▶ _PROBLEM TO WORK ON_
Count the lines below that carry the word "life". Answer with that number alone.

::: DATA TO PROCESS :::

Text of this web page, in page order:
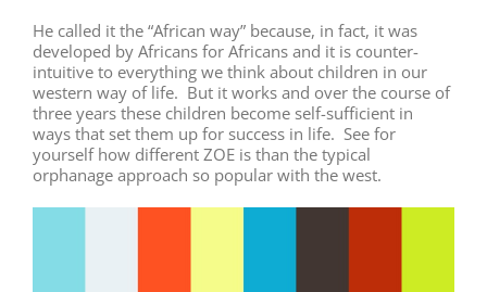
He called it the “African way” because, in fact, it was
developed by Africans for Africans and it is counter-
intuitive to everything we think about children in our
western way of life. But it works and over the course of
three years these children become self-sufficient in
ways that set them up for success in life. See for
yourself how different ZOE is than the typical
orphanage approach so popular with the west.
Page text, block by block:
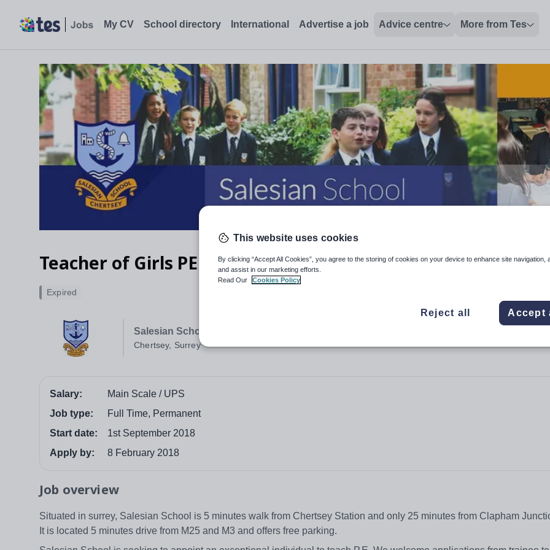
My CV School directory International Advertise a job Advice centre More from Tes
Teacher of Girls PE
Salesian School
Chertsey, Surrey
Expired
Salary:
Main Scale / UPS
Job type:
Full Time, Permanent
Start date:
1st September 2018
Apply by:
8 February 2018
Job overview
Situated in surrey, Salesian School is 5 minutes walk from Chertsey Station and only 25 minutes from Clapham
It is located 5 minutes drive from M25 and M3 and offers free parking.
This website uses cookies
By clicking “Accept All Cookies”, you agree to the storing of cookies on your device to enhance site navigation,
and assist in our marketing efforts.
Read Our
Cookies Policy
Reject all Accept

:::

▶ _RESPONSE TO THE EXERCISE_
2